The transaction is part of EXOR's investment strategy to also acquire minority participations in companies with high growth potential and to support the development plans of talented entrepreneurs.
For EXOR, it represents an interesting occasion to invest at a time when valuations in the oil and gas sector are low and changes in the industry are creating new opportunities. In the current environment, the need for operators to reduce capital expenditure and extend the life cycle of the existing wells will benefit Welltec, whose robotic technology provides producers with significant financial savings and greater efficiency in the extraction and maintenance processes.
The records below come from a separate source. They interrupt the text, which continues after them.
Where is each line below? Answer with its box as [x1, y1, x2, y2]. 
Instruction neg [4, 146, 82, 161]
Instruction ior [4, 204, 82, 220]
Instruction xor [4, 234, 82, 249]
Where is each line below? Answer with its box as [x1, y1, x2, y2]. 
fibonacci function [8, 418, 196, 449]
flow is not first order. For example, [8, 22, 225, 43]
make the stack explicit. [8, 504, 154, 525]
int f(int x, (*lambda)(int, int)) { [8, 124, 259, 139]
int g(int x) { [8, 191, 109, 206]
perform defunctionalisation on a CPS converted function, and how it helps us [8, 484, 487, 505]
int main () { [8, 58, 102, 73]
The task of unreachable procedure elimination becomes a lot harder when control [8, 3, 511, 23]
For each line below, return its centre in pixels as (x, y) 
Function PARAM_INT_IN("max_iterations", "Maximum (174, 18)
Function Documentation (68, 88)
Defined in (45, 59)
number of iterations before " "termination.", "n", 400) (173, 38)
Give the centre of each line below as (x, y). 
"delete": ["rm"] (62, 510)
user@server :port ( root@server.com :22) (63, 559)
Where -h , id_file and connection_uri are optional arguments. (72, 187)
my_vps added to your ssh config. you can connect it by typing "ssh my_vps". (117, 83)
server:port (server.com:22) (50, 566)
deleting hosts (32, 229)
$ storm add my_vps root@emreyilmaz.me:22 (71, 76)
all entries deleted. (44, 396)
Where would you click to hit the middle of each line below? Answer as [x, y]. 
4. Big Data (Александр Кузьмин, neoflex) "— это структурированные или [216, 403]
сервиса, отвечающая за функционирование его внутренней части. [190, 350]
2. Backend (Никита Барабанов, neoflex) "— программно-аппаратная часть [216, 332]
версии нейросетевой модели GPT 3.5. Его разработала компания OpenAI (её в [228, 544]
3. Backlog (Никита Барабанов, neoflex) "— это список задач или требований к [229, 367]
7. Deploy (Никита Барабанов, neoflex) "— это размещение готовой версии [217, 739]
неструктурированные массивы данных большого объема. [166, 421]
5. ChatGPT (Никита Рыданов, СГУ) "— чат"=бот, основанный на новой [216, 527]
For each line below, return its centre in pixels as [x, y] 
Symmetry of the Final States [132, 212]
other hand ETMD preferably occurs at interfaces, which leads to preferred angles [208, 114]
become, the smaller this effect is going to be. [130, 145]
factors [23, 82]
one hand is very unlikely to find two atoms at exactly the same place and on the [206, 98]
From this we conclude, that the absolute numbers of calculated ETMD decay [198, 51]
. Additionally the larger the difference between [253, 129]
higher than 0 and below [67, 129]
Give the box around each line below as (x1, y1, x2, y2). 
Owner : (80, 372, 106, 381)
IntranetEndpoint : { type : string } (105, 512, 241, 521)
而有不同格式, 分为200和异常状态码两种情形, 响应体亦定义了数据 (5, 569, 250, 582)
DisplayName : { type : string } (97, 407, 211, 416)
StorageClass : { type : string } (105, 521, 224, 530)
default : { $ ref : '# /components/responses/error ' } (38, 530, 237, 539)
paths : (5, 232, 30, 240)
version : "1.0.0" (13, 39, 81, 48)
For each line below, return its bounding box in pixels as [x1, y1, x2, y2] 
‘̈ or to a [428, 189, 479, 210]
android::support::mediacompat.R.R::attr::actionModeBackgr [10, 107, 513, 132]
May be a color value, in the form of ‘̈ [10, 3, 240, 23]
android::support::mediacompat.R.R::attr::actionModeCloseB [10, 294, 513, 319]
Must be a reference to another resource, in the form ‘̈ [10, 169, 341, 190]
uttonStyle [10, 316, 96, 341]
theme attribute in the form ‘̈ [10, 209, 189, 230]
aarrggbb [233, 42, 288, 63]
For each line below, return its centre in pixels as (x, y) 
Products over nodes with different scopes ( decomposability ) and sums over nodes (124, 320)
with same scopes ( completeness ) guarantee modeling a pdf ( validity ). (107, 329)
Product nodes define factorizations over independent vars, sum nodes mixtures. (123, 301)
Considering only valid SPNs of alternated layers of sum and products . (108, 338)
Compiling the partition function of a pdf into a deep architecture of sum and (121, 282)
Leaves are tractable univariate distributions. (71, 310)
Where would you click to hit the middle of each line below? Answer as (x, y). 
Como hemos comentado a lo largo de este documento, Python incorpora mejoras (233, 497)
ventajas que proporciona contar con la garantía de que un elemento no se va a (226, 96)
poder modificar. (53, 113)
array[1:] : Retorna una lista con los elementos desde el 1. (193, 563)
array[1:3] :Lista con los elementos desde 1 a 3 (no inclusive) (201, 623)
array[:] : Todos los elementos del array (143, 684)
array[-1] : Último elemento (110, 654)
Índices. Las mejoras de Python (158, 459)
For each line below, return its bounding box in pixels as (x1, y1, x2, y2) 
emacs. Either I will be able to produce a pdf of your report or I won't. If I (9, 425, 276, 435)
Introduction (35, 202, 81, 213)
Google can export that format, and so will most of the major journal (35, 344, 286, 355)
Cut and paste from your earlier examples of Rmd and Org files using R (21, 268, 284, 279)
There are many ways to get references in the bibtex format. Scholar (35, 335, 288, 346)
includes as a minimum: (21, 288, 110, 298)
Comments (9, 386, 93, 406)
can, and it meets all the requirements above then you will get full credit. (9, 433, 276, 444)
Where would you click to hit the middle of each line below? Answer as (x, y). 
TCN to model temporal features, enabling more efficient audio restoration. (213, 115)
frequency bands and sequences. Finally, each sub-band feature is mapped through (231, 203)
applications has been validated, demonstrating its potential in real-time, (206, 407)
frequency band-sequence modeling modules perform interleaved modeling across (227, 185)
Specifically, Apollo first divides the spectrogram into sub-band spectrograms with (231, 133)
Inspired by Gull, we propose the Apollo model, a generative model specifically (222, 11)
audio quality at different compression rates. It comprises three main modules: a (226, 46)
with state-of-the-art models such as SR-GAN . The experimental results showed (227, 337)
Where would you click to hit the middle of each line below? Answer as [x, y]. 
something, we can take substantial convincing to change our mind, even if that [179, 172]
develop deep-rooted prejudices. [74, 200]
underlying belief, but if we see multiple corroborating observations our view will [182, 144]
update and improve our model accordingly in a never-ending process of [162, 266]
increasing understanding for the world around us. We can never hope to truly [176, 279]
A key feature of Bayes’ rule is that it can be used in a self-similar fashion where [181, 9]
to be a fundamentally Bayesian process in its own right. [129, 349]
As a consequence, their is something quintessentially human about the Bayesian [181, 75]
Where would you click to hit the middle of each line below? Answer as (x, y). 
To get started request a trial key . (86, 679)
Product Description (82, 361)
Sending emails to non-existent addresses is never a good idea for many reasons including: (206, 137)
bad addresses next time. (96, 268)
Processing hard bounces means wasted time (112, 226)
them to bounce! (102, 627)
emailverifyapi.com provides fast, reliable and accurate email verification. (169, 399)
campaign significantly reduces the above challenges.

In addition, Welltec will benefit from leveraging EXOR’s sound and extensive industrial and technological expertise.
The investment will be achieved by EXOR acquiring part of the participation owned in Welltec by 7-Industries Lux S.à.r.l., a company indirectly owned by EXOR Board Member Ruthi Wertheimer. 7-Industries Group focuses on long lasting minority partnerships in industrial companies led by family anchor shareholders, an investment approach that is in line with that of EXOR for its small investments. After the acquisition, EXOR and 7-Industries Group will each hold 13% of Welltec share capital as long-term shareholders.
EXOR and 7-Industries are related parties pursuant to the regulation on related party transactions adopted by Consob with resolution No. 17221 of March 12, 2010 (the “Regulation”). Further, pursuant to the Regulation and to the internal procedure adopted by EXOR and available on EXOR’s website (www.exor.com) (the “Procedure”), the aforesaid transaction would qualify as a non-significant related party transaction as it would be performed at conditions equivalent to market conditions. The aforesaid transaction has been approved with the favorable vote of all members of the Board of Directors of EXOR with the prior positive opinion of EXOR’s committee on related party transactions. As the transaction does not exceed the parameters of significance set out in Annex 3 of the Regulation and in Article 3 of the Procedures, EXOR will not file an information document concerning this transaction in accordance with the Regulation and the Procedure.